Is there a Divisibility Metric for Numbers?

Both prime numbers and highly divisible numbers have a common characteristic: divisibility. The former are divisible by as few lower numbers as possible, and the latter by as many as possible, like two poles on a scale. I'm interested into fitting all the other non-prime and non-highly-divisible whole numbers into such a scale too.

Any suggestions for creating a formula that translates whole numbers to the range of [0,1], where prime numbers result in 0 and highly divisible numbers in 1, and all the other numbers in between?

Have there already been attempts to do this?

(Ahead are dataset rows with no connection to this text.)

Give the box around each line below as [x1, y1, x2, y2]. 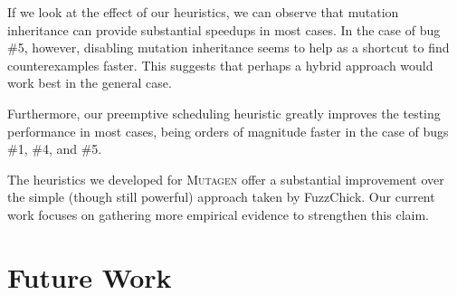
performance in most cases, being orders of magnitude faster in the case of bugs [7, 121, 449, 140]
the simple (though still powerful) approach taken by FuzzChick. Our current [7, 187, 435, 206]
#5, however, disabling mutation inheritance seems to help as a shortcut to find [7, 38, 450, 57]
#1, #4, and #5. [7, 139, 102, 158]
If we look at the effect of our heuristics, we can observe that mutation [7, 3, 399, 21]
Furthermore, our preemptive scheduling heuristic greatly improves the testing [7, 103, 441, 122]
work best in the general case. [7, 73, 172, 92]
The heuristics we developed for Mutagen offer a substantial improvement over [7, 169, 444, 188]
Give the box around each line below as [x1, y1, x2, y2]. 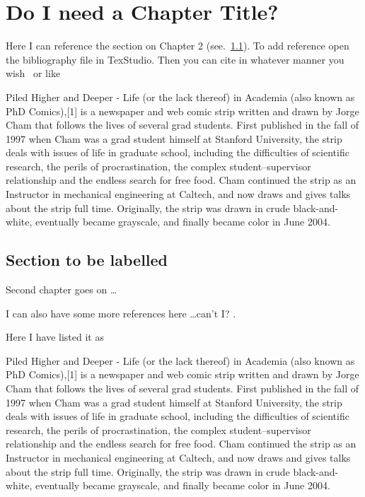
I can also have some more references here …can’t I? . [6, 305, 236, 320]
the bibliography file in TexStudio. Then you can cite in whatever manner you [6, 52, 344, 66]
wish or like [6, 66, 61, 81]
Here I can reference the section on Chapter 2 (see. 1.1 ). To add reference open [6, 38, 349, 53]
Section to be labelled [6, 249, 168, 271]
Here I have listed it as [6, 329, 104, 344]
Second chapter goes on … [6, 282, 117, 297]
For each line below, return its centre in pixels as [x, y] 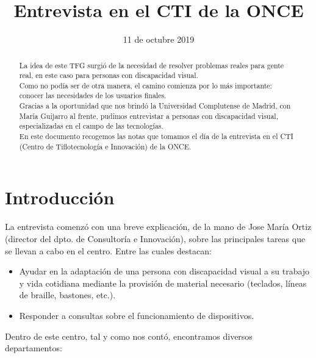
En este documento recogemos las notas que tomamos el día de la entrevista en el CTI [156, 136]
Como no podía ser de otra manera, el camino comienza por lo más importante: [145, 85]
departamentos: [34, 348]
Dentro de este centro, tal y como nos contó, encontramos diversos [129, 336]
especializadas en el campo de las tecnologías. [91, 126]
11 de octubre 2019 [159, 39]
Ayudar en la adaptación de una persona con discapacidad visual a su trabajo [164, 271]
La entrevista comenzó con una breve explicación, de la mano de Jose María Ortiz [158, 227]
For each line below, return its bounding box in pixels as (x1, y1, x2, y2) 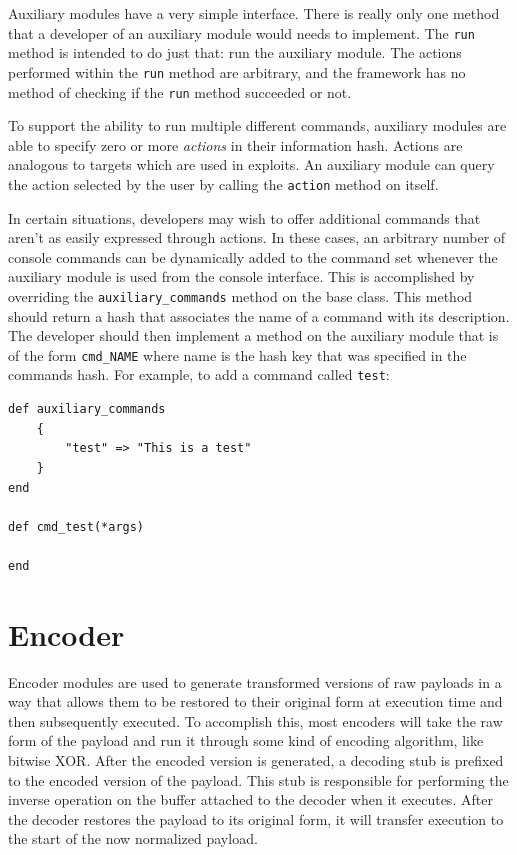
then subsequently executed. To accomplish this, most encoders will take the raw (8, 710, 503, 731)
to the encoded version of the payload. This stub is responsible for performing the (8, 769, 509, 790)
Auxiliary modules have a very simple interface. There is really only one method (8, 3, 500, 23)
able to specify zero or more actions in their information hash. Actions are (8, 134, 463, 155)
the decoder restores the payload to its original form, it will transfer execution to (8, 808, 504, 829)
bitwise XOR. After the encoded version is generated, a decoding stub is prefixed (8, 749, 504, 770)
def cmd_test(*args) (8, 519, 145, 534)
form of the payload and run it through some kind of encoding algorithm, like (8, 730, 484, 751)
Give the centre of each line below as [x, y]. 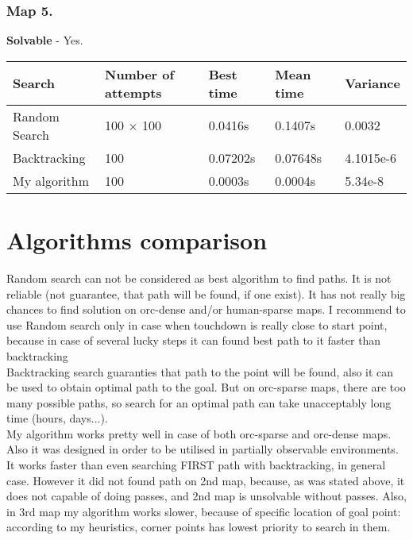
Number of [139, 74]
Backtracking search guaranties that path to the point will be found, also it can [200, 371]
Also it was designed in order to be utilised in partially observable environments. [203, 449]
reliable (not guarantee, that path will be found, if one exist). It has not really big [206, 293]
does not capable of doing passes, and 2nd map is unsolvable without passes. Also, [206, 496]
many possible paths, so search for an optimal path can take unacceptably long [199, 402]
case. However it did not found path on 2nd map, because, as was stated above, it [206, 480]
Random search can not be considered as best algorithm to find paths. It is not [199, 278]
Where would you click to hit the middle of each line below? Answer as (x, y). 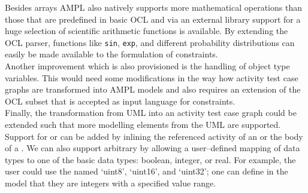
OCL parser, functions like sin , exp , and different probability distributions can (150, 42)
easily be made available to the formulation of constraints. (111, 54)
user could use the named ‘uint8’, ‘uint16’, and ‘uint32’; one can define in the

• One option, which however doesn't quite reach the extremes you wany, would be $1-\frac{\varphi(n)}{n}$. Aug 16 '15 at 16:03
• For every $n>1$ there exists an integer that has more than $n$ divisors. So the concept of “highly divisible number” is not well defined. Aug 16 '15 at 16:14
• Isn't a highly divisible number n defined as having more divisors than all numbers smaller than n? Should be well defined, but probably hard to scale.
– fabb
Aug 16 '15 at 17:03
• See my comments here. This gives you way of computing the norm of any natural number. Then its just a matter of squishing that norm into the interval $[0,1]$. Aug 19 '15 at 14:05

This is an interesting question. I'm not sure of a fully detailed answer. But if you fix a prime $p$, one can study the so called $p$-adic numbers, which is the rationals, but with a metric that depends on divisibility by $p$. See https://en.m.wikipedia.org/wiki/P-adic_number for more details. I know it doesn't totally answer what you want, but as far as studying goes it's a good place to start.

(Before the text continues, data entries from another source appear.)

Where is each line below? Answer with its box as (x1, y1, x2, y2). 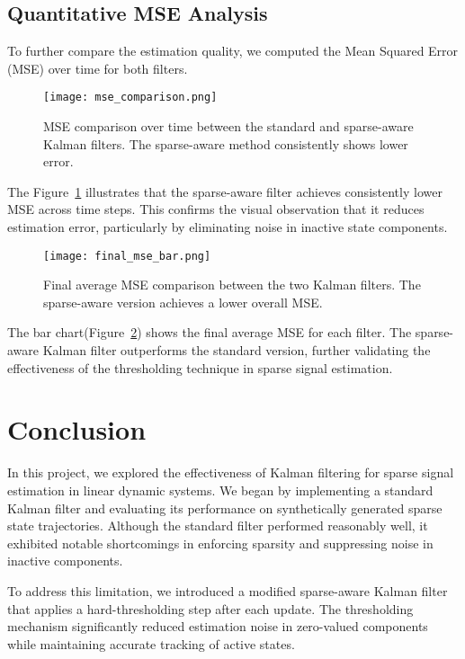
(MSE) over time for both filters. (7, 58, 188, 77)
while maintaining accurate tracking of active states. (7, 634, 295, 653)
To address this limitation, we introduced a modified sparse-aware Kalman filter (7, 581, 448, 600)
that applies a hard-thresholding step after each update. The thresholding (7, 599, 414, 618)
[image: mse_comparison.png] (43, 91, 218, 104)
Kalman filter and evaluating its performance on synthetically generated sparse (7, 498, 443, 517)
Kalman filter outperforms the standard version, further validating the (42, 341, 431, 360)
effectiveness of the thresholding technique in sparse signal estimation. (7, 358, 393, 377)
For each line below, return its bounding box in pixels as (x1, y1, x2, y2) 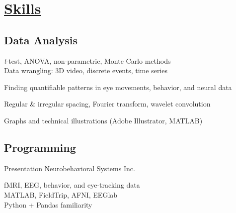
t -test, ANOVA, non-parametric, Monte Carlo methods (4, 55, 171, 66)
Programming (4, 139, 76, 155)
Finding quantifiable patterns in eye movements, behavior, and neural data (4, 82, 232, 92)
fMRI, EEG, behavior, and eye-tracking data (4, 180, 140, 190)
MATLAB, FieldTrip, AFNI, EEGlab (4, 189, 118, 200)
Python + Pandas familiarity (4, 199, 92, 210)
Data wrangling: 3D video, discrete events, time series (4, 65, 167, 76)
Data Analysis (4, 32, 78, 47)
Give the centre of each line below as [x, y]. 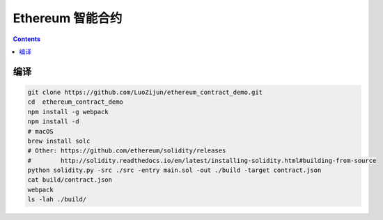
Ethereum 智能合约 [68, 18]
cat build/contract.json [70, 180]
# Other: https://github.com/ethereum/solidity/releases [127, 151]
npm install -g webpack [68, 112]
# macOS [40, 131]
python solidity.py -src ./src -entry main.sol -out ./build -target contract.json [174, 170]
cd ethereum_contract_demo [75, 102]
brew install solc [59, 141]
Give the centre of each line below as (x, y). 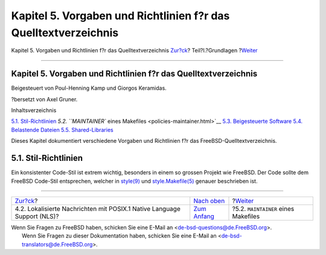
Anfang (204, 216)
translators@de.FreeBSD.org (57, 244)
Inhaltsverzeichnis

• Interesting, thank you for this direction!
– fabb
Aug 16 '15 at 17:04

The numbers with the most prime factors are the powers of 2. So one approach would be: $$Number\ between\ 1\ and\ 0\ =\dfrac{\sigma_0(n)}{log_2(n)}$$

If you ment unique prime factors, then it's a little more complicated. Again, primes have the least, but the numbers with the greatest values for $\dfrac{\sigma_0(rad(n))}{n}$ are the primorials.

Since the n'th primorial $p_n\#$ is about: $$p_n\#\approx\prod_{k=1}^{n}k*log\ k=n!*log\ n!$$ there is no way that I know of to reverse factorials, so you can't check which primorial is closest to a given integer $n$.

Well, you can look at the Prime Omega function : $$\Omega(n)$$ maps to the number of prime factors of n. This is not a function that goes from 0 to 1, but such a function is not possible I think.

It is impossible for one major reason : Take, for exemple the number $$n!$$, it has as many prime factors as you want (you just have to increase $$n$$). So, if you create a number $$\psi \in \mathbb{N}$$ such that $$f(\psi)=1$$ where $$f$$ is the function of your dreams. Then what is $$f(\psi!)$$ ? Knowing that $$\psi!$$ has much, much more prime factors than $$\psi$$, we will have $$f(\psi!)>f(\psi)=1$$ so your function isn't bounded.

Now, if what you want is a function that say "how much" a prime is divisible, you can take $$k(n) = (\Omega(n)-1)/n$$ which is very interesting too ! This function measure how much a number is divisible compared to the value of this number.

If $$p$$ is a prime number, then $$k(p)=0$$ and if $$k(n)=1$$ for some $$n$$, then it means $$n$$ is extremely divisible. In fact, this number is so divisible, that it has more factors than its own value, which I think is totally impossible.

The more $$n$$ is divisible compared to its own value, the more $$k(n)$$ will be high.

Edit : notice that $$k(1) = -1$$ because $$1$$ is not a prime number but it has many properties of it, for exemple, it is divisible by $$1$$ and itself, but no other number. $$1$$ is a very special case.